A mile later, Korir worked his way up, but he was still 18 seconds back of the last unofficial qualifying spot. 

Then, over the last mile, Korir eventually surged past both Zach Panning and Elkanah Kibet to claim the final podium spot and do everything in his power to hopefully solidify a trip to Paris this summer. 

Here are four things to know about one of the best marathoners in the country.



Korir is a SSG (Staff Sergeant) in the United States Army and he's also one of the select soldiers as part of the World Class Athlete Program (WCAP). This program allows elite soldier-athletes to train and compete at the international level while simultaneously serving in the military. A few other notable distance runners who are currently a part of the program include both Benard Keter and Sam Chelanga.


Before he enlisted in the military, Korir spent three years of his collegiate career at Iona University, a smaller Division I university located in the New York City Metro. Throughout his time as a Killian, Korir won a pair of national titles in the 10,000m and indoor 5,000m, along with four other All-American finishes.
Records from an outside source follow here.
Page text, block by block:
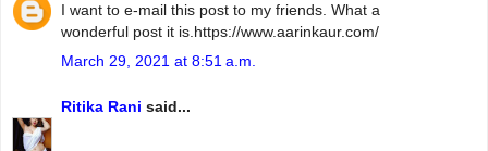
I want to e-mail this post to my friends. What a
wonderful post it is.https://www.aarinkaur.com/
March 29, 2021 at 8:51 a.m.
Ritika Rani said...
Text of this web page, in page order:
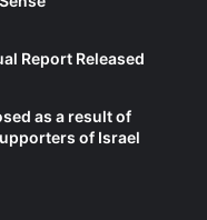
Report Released
as a result of
of Israel
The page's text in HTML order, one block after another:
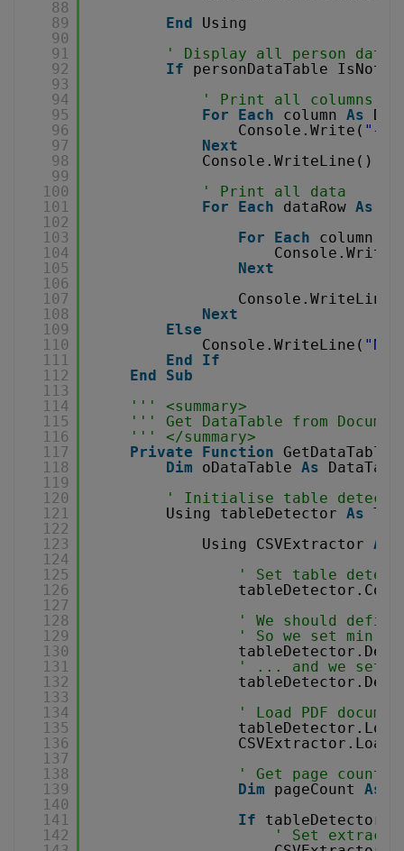
88
89
90
91
92
93
94
95
96
97
98
99
100
101
102
103
104
105
106
107
108
109
110
111
112
113
114
115
116
117
118
119
120
121
122
123
124
125
126
127
128
129
130
131
132
133
134
135
136
137
138
139
140
141
142
End
Using
' Display all person data
If
personDataTable IsNot
' Print all columns
For
Each column As
Console.Write(
Next
Console.WriteLine()
' Print all data
For
Each dataRow As
For
Each column
Console.Write(
Next
Next
Else
Console.WriteLine( "No
End
If
End
Sub
''' <summary>
''' Get DataTable from
''' </summary>
Private
Function
Dim
oDataTable As
' Initialise table
Using tableDetector As
Using CSVExtractor As
' Set table
' We should
' So we set min
' ... and we set
' Load PDF
' Get page count
Dim
pageCount As
If
' Set

He also won four MAAC titles between indoor and outdoor.


Although this will be his first opportunity to represent the United States in the marathon, Korir is no stranger to donning the red, white and blue on the sport's biggest stages. In 2016, he qualified for the 2016 Olympic Games in Rio in the 10K, where he finished 14th. In both 2017 and 2019, he qualified for the World Championships in London and Doha, both in the 10K.


The 2016 Olympian was born in Iten, Kenya, where he was the oldest of six children. Before coming to America to compete for Iona, he attended the Kipsangui Boys High School and the Tambach Teachers College and found inspiration in the world-class Kenyan runner Paul Tergat.

Despite his grit and toughness he displayed on Saturday, Korir will have to wait until May 5 to see if he'll be toeing the Olympic line come July.